→ **What is being asked**:
The required answer is every line of the data containing the word "finish".

::: Excerpted records

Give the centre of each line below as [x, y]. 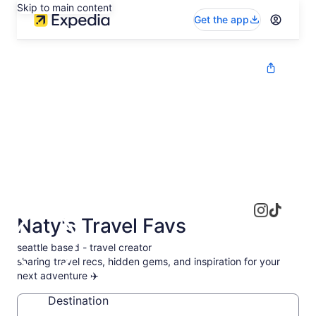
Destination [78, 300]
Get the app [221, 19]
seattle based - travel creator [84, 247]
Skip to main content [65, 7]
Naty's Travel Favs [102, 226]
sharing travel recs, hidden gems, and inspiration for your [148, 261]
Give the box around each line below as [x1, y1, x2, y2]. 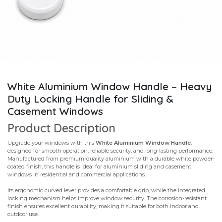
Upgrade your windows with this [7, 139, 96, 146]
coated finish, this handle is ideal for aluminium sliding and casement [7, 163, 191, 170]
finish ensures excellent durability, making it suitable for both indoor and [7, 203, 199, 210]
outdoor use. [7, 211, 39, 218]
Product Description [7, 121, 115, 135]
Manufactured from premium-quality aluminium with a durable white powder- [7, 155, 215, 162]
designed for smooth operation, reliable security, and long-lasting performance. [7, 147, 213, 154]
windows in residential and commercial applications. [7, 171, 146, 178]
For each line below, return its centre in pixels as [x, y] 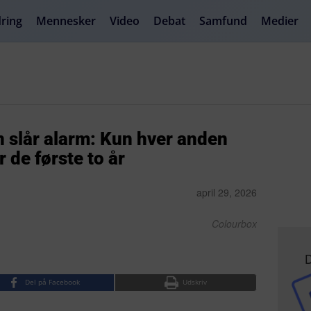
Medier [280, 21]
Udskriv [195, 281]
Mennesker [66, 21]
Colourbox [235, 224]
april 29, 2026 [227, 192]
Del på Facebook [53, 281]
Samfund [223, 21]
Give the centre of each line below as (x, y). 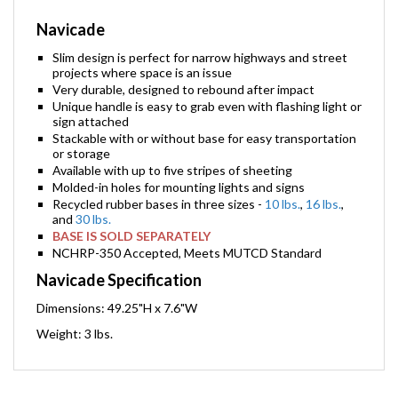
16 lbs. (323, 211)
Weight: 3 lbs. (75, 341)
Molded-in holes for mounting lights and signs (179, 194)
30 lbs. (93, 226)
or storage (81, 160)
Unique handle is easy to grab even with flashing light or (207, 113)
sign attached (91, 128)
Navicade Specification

::::::
::: Excerpted records

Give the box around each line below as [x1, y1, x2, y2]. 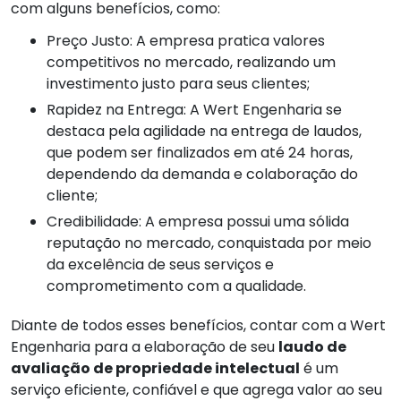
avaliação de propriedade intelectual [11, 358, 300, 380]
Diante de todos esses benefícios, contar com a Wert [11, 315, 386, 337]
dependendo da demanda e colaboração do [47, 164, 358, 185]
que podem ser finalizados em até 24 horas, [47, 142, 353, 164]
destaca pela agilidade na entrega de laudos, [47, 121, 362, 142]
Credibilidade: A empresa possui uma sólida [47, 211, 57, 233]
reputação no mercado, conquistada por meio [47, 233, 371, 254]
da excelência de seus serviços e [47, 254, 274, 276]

::::::
::: Excerpted records

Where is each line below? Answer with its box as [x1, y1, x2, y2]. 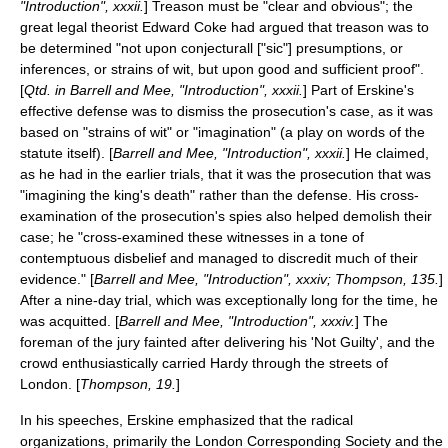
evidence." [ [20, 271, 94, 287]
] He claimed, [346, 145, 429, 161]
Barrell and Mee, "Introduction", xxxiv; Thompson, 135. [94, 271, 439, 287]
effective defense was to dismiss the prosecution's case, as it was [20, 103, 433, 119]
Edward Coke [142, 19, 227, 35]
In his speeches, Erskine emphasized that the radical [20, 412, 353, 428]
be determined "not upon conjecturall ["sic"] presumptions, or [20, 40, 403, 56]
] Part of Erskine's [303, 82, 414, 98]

::::::

→ **Exercise solution**:
coated finish, this handle is ideal for aluminium sliding and casement [7, 163, 191, 170]
finish ensures excellent durability, making it suitable for both indoor and [7, 203, 199, 210]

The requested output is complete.